West Bengal chief minister Mamata was trailing by 8,201 votes on the key Nandigram seat, according to latest figures available on the Election Commission’s website.
TMC’s supremo’s former aide who is the BJP challenger Suvendu Adhikari is leading on the seat, which he won in the 2016 Assembly elections.
Mamata Banerjee’s Trinamool Congress has crossed the halfway mark in West Bengal, where the BJP seems to have made gains since the 2019 Lok Sabha elections. Trinamool Congress is leading in 158 seats while the BJP is ahead in 124 seats, early trends show.

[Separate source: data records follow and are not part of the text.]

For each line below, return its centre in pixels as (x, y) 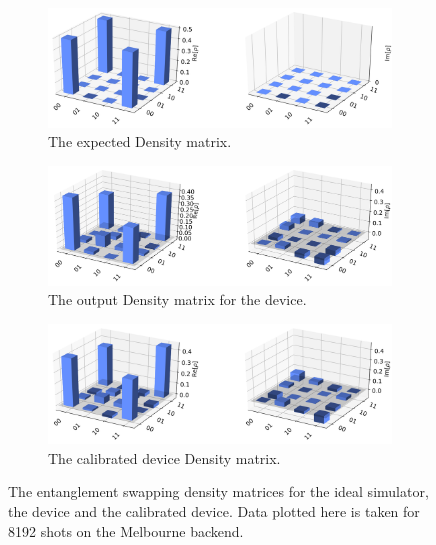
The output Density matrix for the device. (177, 299)
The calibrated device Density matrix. (164, 457)
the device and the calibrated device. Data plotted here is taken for (214, 510)
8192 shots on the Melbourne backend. (126, 530)
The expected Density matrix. (140, 141)
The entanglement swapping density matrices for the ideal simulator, (218, 491)
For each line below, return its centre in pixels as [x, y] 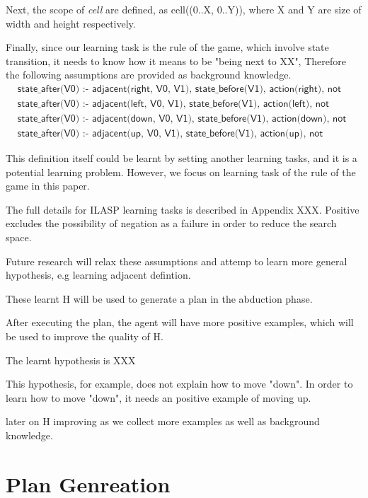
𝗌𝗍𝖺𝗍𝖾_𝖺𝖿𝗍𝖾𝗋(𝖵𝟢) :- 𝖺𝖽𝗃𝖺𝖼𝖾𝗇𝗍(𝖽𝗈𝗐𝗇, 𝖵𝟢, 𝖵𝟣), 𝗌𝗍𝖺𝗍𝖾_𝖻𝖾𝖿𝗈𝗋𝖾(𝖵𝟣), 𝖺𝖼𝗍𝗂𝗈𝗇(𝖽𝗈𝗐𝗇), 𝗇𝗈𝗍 [182, 119]
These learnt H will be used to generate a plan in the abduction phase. [159, 298]
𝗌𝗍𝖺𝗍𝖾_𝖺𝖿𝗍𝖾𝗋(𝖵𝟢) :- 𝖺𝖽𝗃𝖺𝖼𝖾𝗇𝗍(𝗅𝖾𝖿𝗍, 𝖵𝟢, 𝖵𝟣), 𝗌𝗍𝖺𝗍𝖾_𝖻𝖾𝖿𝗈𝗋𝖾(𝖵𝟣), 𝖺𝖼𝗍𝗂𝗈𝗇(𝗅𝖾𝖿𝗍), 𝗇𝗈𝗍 [173, 104]
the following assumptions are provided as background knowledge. [149, 75]
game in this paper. [48, 186]
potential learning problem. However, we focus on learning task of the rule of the [181, 172]
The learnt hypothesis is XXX [71, 360]
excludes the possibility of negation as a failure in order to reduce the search [171, 223]
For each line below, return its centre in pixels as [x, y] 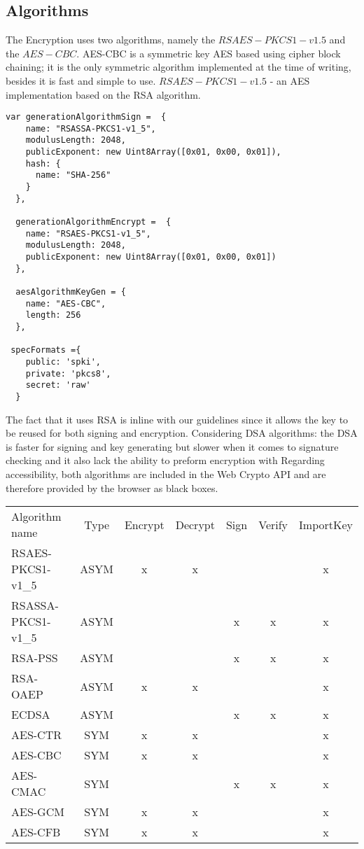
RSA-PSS [35, 658]
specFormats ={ [46, 350]
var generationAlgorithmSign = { [86, 117]
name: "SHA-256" [73, 175]
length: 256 [53, 315]
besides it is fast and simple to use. [81, 80]
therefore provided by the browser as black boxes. [112, 487]
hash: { [43, 163]

However, the Chief Minister herself is trailing in Nandigram by over 7,000 votes, according to early trends being reported by TV channels. Mamata Banerjee is contesting against the BJP’s Suvendhu Adhikari, her ex-aide, whose December defection triggered a flood of exits from the Trinamool Congress. She is reportedly trailing there.
Counting of votes for the West Bengal Assembly elections began at 8 am on Sunday amid strict health protocols, as it is taking place amid a raging second wave of COVID-19.
BJP heavyweight Swapan Dasgupta was trailing in West Bengal’s Tarakeswar assembly constituency by a margin of 6,107 votes, according to figures on the Election Commission. Trinamool Congress’s Ramendu Sinharay is leading on the seat.
Trinamool Congress (TMC) leader and PWD minister Aroop Biswas is leading from Tollygunge assembly constituency, which has witnessed a high-stake battle this time, while Bharatiya Janata Party (BJP) leader and Union Minister Supriyo is trailing.
TMC leading in Maldaha, where the Congress won in 2016 Cong with a margin of 33,309 votes. Veteran TMC leader and minister Firhad Hakim is leading ahead of Congress’s Md Mukhtar from Kolkata Port. The ruling party has also taken lead in Sitalkuchi where central forces had shot four villagers dead.
People across the country their eyes fixed on the West Bengal election results as the BJP looks to break into the Opposition’s last bastion in the East.
The TMC was fighting some degree of anti-incumbency after being in power for 10 years and was attempting to ward off a challenge by the BJP, led by Prime Minister Narendra Modi and Union Home Minister Amit Shah. The Left Front, which once governed Bengal for decades, allied with the Congress. Both have been hoping to turn around their fortunes after shrinking electorally in the state for over a decade.